普段なら絶対に近寄らないであろう場所に、なぜか吸い寄せられるような気持ちがしてならない。
その夜、私は布団に入りながら、何度もあの穴のことを考えた。
学校で聞いた話と、テレビで見た映像が頭の中で渦巻き、何度も何度も繰り返される。
あれが、本当にただの穴ならいいのに。だ
けど、もしあの中に何かが隠されているとしたら――そう考えると、心の奥底が妙に騒がしくなるのを感じていた。
ただの穴が、家族にどんな影響をもたらすのか、そのときはまだ、想像もしていなかった。
週明けの朝、いつもと変わらず教室はざわついていた。
私はクラスメイトと軽く挨拶を交わしながら、ふと教室の端に目を向ける。
そこには、佐藤 健太くんと、彼の仲間である中村 洋介くん、高橋 拓也くんが集まって、熱心に話し合っている姿があった。
健太くんたちは、教室の中でも一際目立つ存在だ。
もっとも、良い意味で目立っているわけではない。
ラットと呼ばれるロボットの開発を進めているらしいけど、クラスメイトの多くは彼らを「変わった三人組」として見ている。

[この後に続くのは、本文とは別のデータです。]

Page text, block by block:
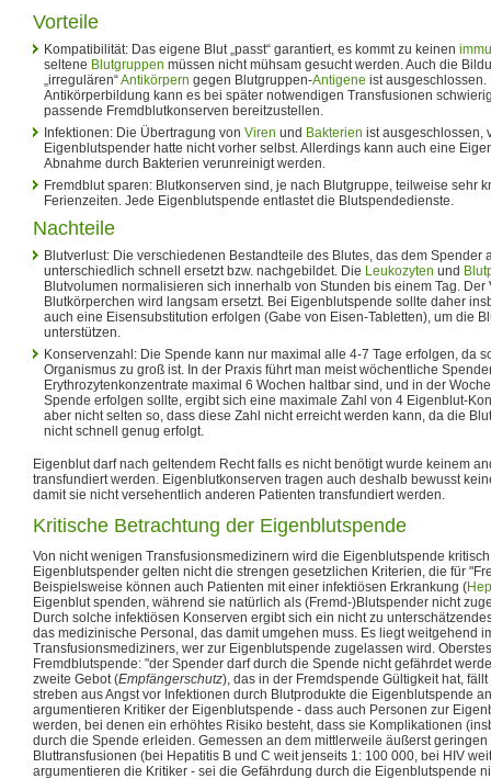
Vorteile
Kompatibilität: Das eigene Blut „passt“ garantiert, es kommt zu keinen
seltene Blutgruppen müssen nicht mühsam gesucht werden. Auch die
„irregulären“Antikörpern gegen Blutgruppen-Antigene ist ausgeschlossen.
Antikörperbildung kann es bei später notwendigen Transfusionen
passende Fremdblutkonserven bereitzustellen.
Infektionen: Die Übertragung von Viren und Bakterien ist ausgeschlossen,
Eigenblutspender hatte nicht vorher selbst. Allerdings kann auch eine
Abnahme durch Bakterien verunreinigt werden.
Fremdblut sparen: Blutkonserven sind, je nach Blutgruppe, teilweise sehr
Ferienzeiten. Jede Eigenblutspende entlastet die Blutspendedienste.
Nachteile
Blutverlust: Die verschiedenen Bestandteile des Blutes, das dem Spender
unterschiedlich schnell ersetzt bzw. nachgebildet. Die Leukozyten und
Blutvolumen normalisieren sich innerhalb von Stunden bis einem Tag. Der
Blutkörperchen wird langsam ersetzt. Bei Eigenblutspende sollte daher
auch eine Eisensubstitution erfolgen (Gabe von Eisen-Tabletten), um die
unterstützen.
Konservenzahl: Die Spende kann nur maximal alle 4-7 Tage erfolgen, da
Organismus zu groß ist. In der Praxis führt man meist wöchentliche
Erythrozytenkonzentrate maximal 6 Wochen haltbar sind, und in der
Spende erfolgen sollte, ergibt sich eine maximale Zahl von 4 Eigenblut-
aber nicht selten so, dass diese Zahl nicht erreicht werden kann, da die
nicht schnell genug erfolgt.
Eigenblut darf nach geltendem Recht falls es nicht benötigt wurde keinem
transfundiert werden. Eigenblutkonserven tragen auch deshalb bewusst
damit sie nicht versehentlich anderen Patienten transfundiert werden.
Kritische Betrachtung der Eigenblutspende
Von nicht wenigen Transfusionsmedizinern wird die Eigenblutspende
Eigenblutspender gelten nicht die strengen gesetzlichen Kriterien, die für
Beispielsweise können auch Patienten mit einer infektiösen Erkrankung (
Eigenblut spenden, während sie natürlich als (Fremd-)Blutspender nicht
Durch solche infektiösen Konserven ergibt sich ein nicht zu
das medizinische Personal, das damit umgehen muss. Es liegt weitgehend
Transfusionsmediziners, wer zur Eigenblutspende zugelassen wird.
Fremdblutspende: "der Spender darf durch die Spende nicht gefährdet
zweite Gebot (Empfängerschutz), das in der Fremdspende Gültigkeit hat,
streben aus Angst vor Infektionen durch Blutprodukte die Eigenblutspende
argumentieren Kritiker der Eigenblutspende - dass auch Personen zur
werden, bei denen ein erhöhtes Risiko besteht, dass sie Komplikationen
durch die Spende erleiden. Gemessen an dem mittlerweile äußerst
Bluttransfusionen (bei Hepatitis B und C weit jenseits 1: 100 000, bei HIV
argumentieren die Kritiker - sei die Gefährdung durch die Eigenblutspende
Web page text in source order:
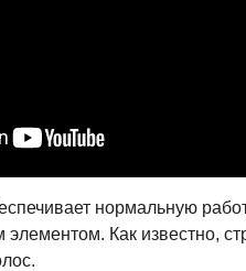
нормальную
элементом. Как известно,
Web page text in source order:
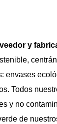
de
perfecta
y
envases
Todos
y no
de
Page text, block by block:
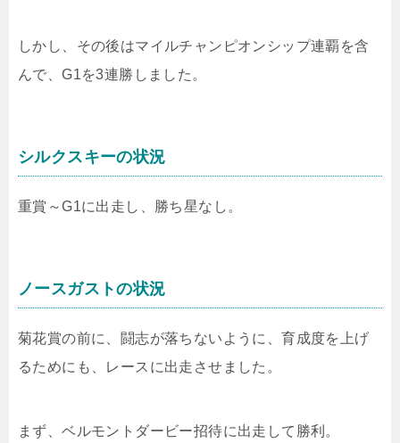
しかし、その後はマイルチャンピオンシップ連覇を含
んで、G1を3連勝しました。
シルクスキーの状況
重賞～G1に出走し、勝ち星なし。
ノースガストの状況
菊花賞の前に、闘志が落ちないように、育成度を上げ
るためにも、レースに出走させました。
まず、ベルモントダービー招待に出走して勝利。
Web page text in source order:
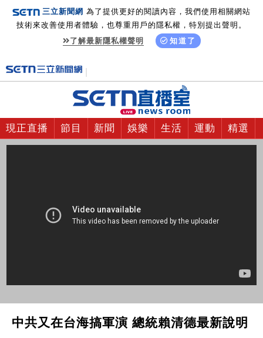
三立新聞網 為了提供更好的閱讀內容，我們使用相關網站
技術來改善使用者體驗，也尊重用戶的隱私權，特別提出聲明。
了解最新隱私權聲明
知道了
現正直播 節目 新聞 娛樂 生活 運動 精選
中共又在台海搞軍演 總統賴清德最新說明
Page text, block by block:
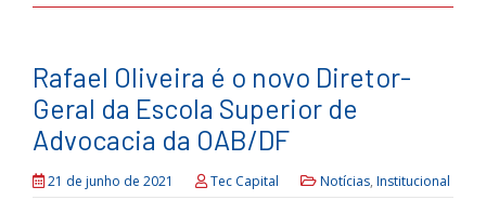
Rafael Oliveira é o novo Diretor-
Geral da Escola Superior de
Advocacia da OAB/DF
21 de junho de 2021 Tec Capital Notícias, Institucional
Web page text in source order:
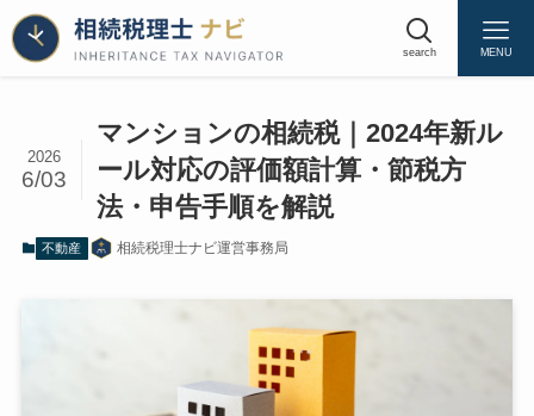
search MENU
マンションの相続税｜2024年新ル
ール対応の評価額計算・節税方
法・申告手順を解説
2026
6/03
不動産 相続税理士ナビ運営事務局
マンションの相続税評価額とは｜基本的な考
え方
建物と土地（敷地権）を分けて評価する
タワマンと一般マンション、評価方法はど
う違うか
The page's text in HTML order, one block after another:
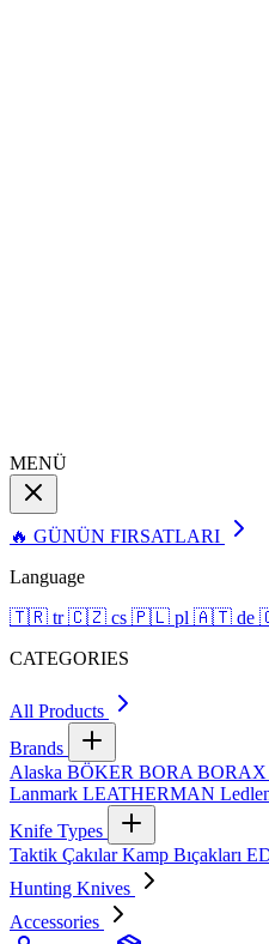
MENÜ
🔥 GÜNÜN FIRSATLARI
Language
🇹🇷 tr 🇨🇿 cs 🇵🇱 pl 🇦🇹 de
CATEGORIES
All Products
Brands
Alaska BÖKER BORA BORAX
Lanmark LEATHERMAN
Knife Types
Taktik ÇakılarKamp Bıçakları
Hunting Knives
Accessories
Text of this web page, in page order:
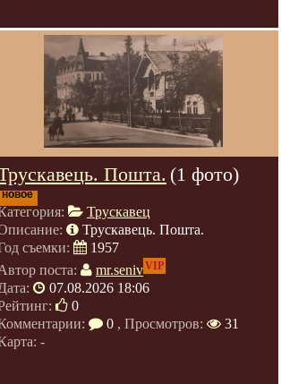
Пошта. (1 фото)
новое
Трускавец
Трускавець. Пошта.
съемки:
1957
поста:
mr.senivVIP
07.08.2026 18:06
0
0 , Просмотров:
31
-
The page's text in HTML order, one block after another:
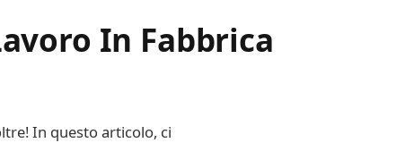
In Fabbrica
In questo articolo, ci
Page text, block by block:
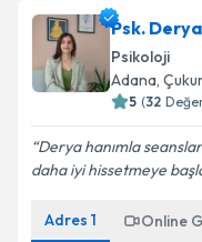
Psk.
Psikoloji
Adana,
5 (32
Derya hanımla
daha iyi hissetmeye
Adres 1 Online
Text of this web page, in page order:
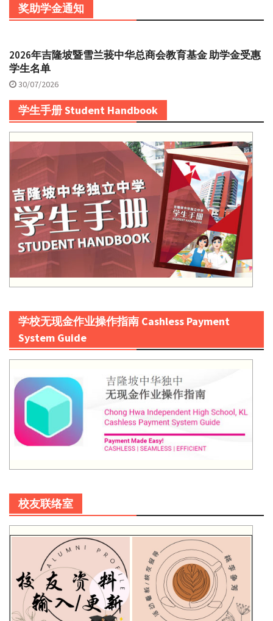
奖助学金通知
2026年吉隆坡暨雪兰莪中华总商会教育基金 助学金受惠
学生名单
30/07/2026
学生手册 Student Handbook
学校无现金作业操作指南 Cashless Payment
System Guide
校友联络室
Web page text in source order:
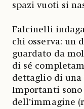
spazi vuoti si
Falcinelli
chi osserva: un
guardato da
di sé
dettaglio di una
Importanti sono
dell’immagine

以前からクラスの端で盛り上がっているけど、最近はますます独特な空気を醸し出している気がする。
私がそんなことを考えていると、突然教室が静まり返った。
視線をそちらに向けると、健太くんたちの前に、サッカー部のエースである田中 一樹くんが立ちはだかっていた。
その隣には、田中くんの彼女である藤崎 美穂さんが、腕を組みながら険しい表情を浮かべている。
「おい、デブオタ!」
田中くんが低い声で呼びかけ、健太くんを睨みつけている。
健太くんは驚いた顔をしながら、田中くんを見上げた。
「な、何の用?」
と戸惑いの表情で尋ねたけれど、田中くんの怒りの表情は変わらなかった。
「何の用じゃねえだろ?お前ら、やらかしたんだってな」
田中くんが声を荒げると、美穂さんが一歩前に出てきて、強い視線を健太くんに向けた。
「そうよ、あんたたち、私の下着盗撮したでしょ、ブタ!」
彼女のその言葉に、クラスメイトたちが一斉にざわつき始めた。
私も驚き、思わず彼らの方に視線を向けた。
健太くんは
「はっ?そんなことするわけないだろ!」
と必死に否定したけれど、田中くんと美穂さんの視線は冷たく、クラス全体もどこか彼らを疑っている雰囲気が漂い始めた。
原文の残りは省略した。